THE PROBLEM
Once you reach the line with "Does Roger Beasley", copy it and every line after it exactly, up to the end of the data. Omit the pictures.
(Beginning of DATASET ENTRIES)
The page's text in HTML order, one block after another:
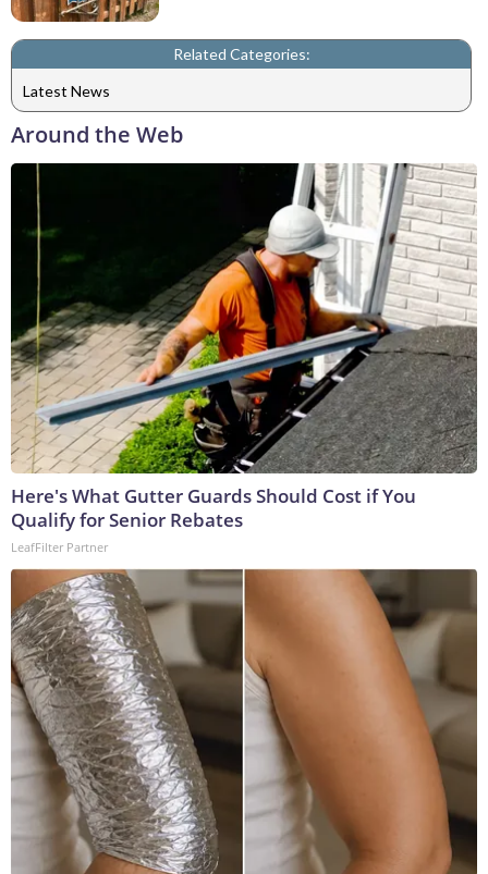
Related Categories:
Latest News
Around the Web
Here's What Gutter Guards Should Cost if You
Qualify for Senior Rebates
LeafFilter Partner
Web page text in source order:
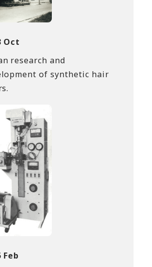
Oct
research and
of synthetic hair
Feb
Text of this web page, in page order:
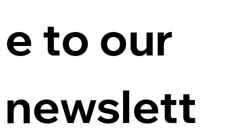
e to our
newslett
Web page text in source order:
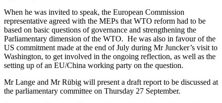
When he was invited to speak, the European Commission
representative agreed with the MEPs that WTO reform had to be
based on basic questions of governance and strengthening the
Parliamentary dimension of the WTO. He was also in favour of the
US commitment made at the end of July during Mr Juncker’s visit to
Washington, to get involved in the ongoing reflection, as well as the
setting up of an EU/China working party on the question.
Mr Lange and Mr Rübig will present a draft report to be discussed at
the parliamentary committee on Thursday 27 September.
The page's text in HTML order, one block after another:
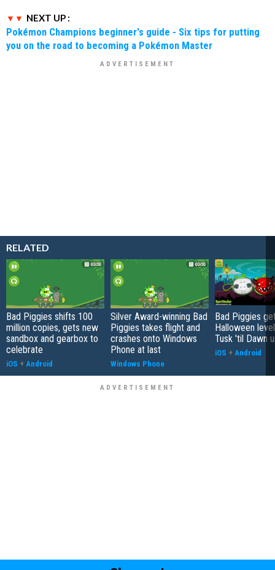
NEXT UP :
Pokémon Champions beginner's guide - Six tips for putting
you on the road to becoming a Pokémon Master
RELATED
Bad Piggies shifts 100
million copies, gets new
sandbox and gearbox to
celebrate
iOS + Android
Silver Award-winning Bad
Piggies takes flight and
crashes onto Windows
Phone at last
Windows Phone
Bad Piggies
Halloween
Tusk 'til Dawn
iOS + Android
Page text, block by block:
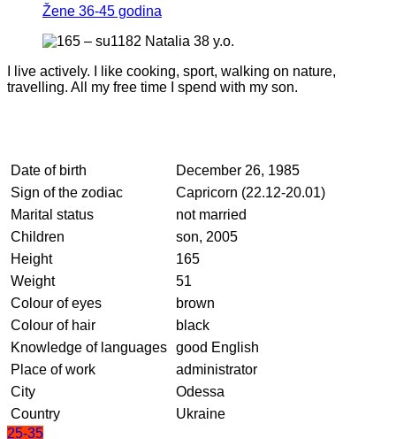
Žene 36-45 godina
I live actively. I like cooking, sport, walking on nature,
travelling. All my free time I spend with my son.
Date of birth
December 26, 1985
Sign of the zodiac
Capricorn (22.12-20.01)
Marital status
not married
Children
son, 2005
Height
165
Weight
51
Colour of eyes
brown
Colour of hair
black
Knowledge of languages good English
Place of work
administrator
City
Odessa
Country
Ukraine
25-35
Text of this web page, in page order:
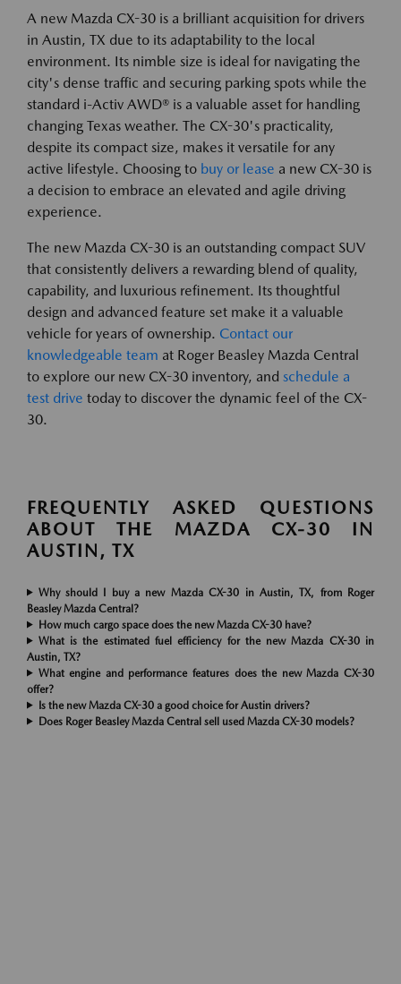
A new Mazda CX-30 is a brilliant acquisition for drivers
in Austin, TX due to its adaptability to the local
environment. Its nimble size is ideal for navigating the
city's dense traffic and securing parking spots while the
standard i-Activ AWD® is a valuable asset for handling
changing Texas weather. The CX-30's practicality,
despite its compact size, makes it versatile for any
active lifestyle. Choosing to buy or lease a new CX-30 is
a decision to embrace an elevated and agile driving
experience.
The new Mazda CX-30 is an outstanding compact SUV
that consistently delivers a rewarding blend of quality,
capability, and luxurious refinement. Its thoughtful
design and advanced feature set make it a valuable
vehicle for years of ownership. Contact our
knowledgeable team at Roger Beasley Mazda Central
to explore our new CX-30 inventory, and schedule a
test drive today to discover the dynamic feel of the CX-
30.
FREQUENTLY ASKED QUESTIONS
ABOUT THE MAZDA CX-30 IN
AUSTIN, TX
Why should I buy a new Mazda CX-30 in Austin, TX, from Roger
Beasley Mazda Central?
How much cargo space does the new Mazda CX-30 have?
What is the estimated fuel efficiency for the new Mazda CX-30 in
Austin, TX?
What engine and performance features does the new Mazda CX-30
offer?
Is the new Mazda CX-30 a good choice for Austin drivers?
Does Roger Beasley Mazda Central sell used Mazda CX-30 models?
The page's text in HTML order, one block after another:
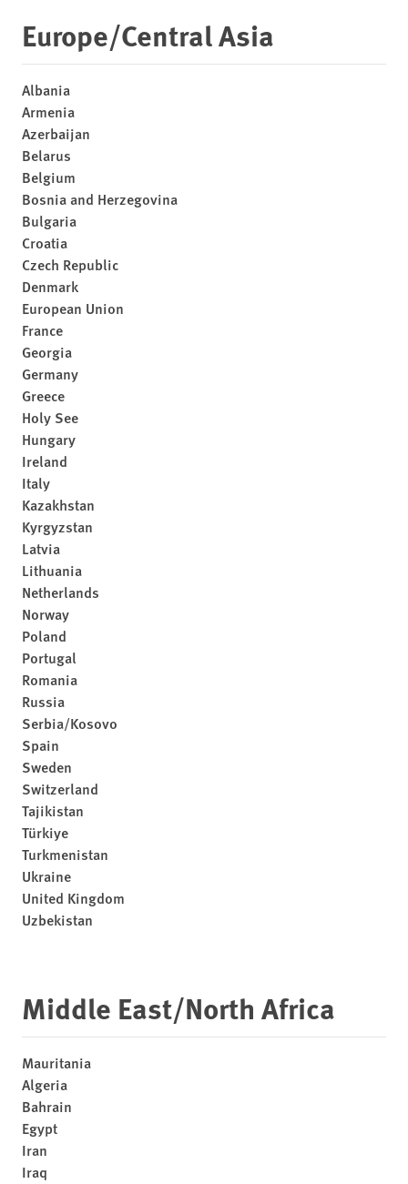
(End of DATASET ENTRIES)
REPLY
Does Roger Beasley Mazda Central sell used Mazda CX-30 models?
The page's text in HTML order, one block after another:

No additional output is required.